- Assignment
Copy each line that contains the string "Bridge", taking them from the material.

- Source data
=======

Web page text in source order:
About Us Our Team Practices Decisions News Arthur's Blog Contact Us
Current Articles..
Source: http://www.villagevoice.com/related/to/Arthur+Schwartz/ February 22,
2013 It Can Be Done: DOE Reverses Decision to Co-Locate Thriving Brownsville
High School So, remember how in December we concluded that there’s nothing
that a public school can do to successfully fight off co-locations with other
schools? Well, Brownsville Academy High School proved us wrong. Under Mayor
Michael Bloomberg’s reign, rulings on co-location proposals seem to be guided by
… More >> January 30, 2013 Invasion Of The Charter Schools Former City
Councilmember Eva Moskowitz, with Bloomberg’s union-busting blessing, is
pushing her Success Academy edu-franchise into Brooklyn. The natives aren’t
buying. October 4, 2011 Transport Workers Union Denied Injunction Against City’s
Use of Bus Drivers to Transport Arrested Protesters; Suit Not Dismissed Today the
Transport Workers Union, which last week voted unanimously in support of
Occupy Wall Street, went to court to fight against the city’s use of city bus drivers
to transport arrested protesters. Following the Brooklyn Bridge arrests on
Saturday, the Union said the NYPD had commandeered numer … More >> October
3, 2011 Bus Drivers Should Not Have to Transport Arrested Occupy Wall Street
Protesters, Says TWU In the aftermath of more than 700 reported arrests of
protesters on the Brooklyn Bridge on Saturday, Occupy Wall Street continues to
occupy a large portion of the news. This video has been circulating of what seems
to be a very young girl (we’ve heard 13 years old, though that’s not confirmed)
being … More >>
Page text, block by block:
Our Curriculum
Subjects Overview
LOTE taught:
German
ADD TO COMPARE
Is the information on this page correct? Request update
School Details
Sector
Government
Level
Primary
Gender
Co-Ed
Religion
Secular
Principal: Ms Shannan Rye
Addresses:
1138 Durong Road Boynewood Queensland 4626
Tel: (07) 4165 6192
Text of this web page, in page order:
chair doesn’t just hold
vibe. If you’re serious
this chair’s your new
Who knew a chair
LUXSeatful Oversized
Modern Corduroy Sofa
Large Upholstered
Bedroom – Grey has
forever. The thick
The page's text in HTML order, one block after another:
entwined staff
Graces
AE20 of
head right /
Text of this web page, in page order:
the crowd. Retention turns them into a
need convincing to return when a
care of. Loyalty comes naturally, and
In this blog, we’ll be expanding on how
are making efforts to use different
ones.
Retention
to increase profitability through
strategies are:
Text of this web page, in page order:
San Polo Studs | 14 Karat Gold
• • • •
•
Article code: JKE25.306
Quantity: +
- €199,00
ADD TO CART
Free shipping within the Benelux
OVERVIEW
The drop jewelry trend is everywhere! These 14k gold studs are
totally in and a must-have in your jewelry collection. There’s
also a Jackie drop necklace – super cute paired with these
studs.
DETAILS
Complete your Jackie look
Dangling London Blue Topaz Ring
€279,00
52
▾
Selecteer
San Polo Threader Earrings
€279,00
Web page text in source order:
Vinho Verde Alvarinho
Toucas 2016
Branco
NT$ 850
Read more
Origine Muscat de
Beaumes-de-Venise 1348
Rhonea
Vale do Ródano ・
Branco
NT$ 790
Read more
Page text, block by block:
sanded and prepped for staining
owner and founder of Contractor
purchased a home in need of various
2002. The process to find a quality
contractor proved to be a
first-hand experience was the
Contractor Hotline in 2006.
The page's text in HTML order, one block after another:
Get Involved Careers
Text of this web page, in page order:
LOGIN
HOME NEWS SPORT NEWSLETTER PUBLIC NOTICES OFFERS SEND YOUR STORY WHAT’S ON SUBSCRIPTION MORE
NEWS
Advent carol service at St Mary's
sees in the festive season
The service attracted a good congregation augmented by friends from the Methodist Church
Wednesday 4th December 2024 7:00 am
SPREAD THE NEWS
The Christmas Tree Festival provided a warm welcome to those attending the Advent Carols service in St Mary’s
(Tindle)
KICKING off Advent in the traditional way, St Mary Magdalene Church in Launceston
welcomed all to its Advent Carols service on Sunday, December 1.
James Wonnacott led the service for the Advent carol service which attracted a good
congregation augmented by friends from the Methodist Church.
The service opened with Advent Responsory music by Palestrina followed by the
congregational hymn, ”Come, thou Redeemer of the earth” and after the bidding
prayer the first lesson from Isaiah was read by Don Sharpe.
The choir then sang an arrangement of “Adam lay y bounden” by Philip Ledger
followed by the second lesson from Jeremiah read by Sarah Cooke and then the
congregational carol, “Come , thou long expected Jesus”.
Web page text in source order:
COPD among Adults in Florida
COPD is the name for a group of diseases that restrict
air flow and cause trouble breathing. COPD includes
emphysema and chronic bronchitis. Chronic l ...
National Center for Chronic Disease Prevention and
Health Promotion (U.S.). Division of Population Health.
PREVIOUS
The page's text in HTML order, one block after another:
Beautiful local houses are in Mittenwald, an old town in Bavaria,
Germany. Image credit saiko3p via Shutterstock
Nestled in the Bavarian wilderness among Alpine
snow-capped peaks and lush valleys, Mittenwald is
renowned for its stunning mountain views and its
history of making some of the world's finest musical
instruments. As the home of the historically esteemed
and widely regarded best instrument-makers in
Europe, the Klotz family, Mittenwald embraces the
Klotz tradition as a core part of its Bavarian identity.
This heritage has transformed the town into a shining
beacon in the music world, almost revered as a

=======

- Task solution
to transport arrested protesters. Following the Brooklyn Bridge arrests on
protesters on the Brooklyn Bridge on Saturday, Occupy Wall Street continues to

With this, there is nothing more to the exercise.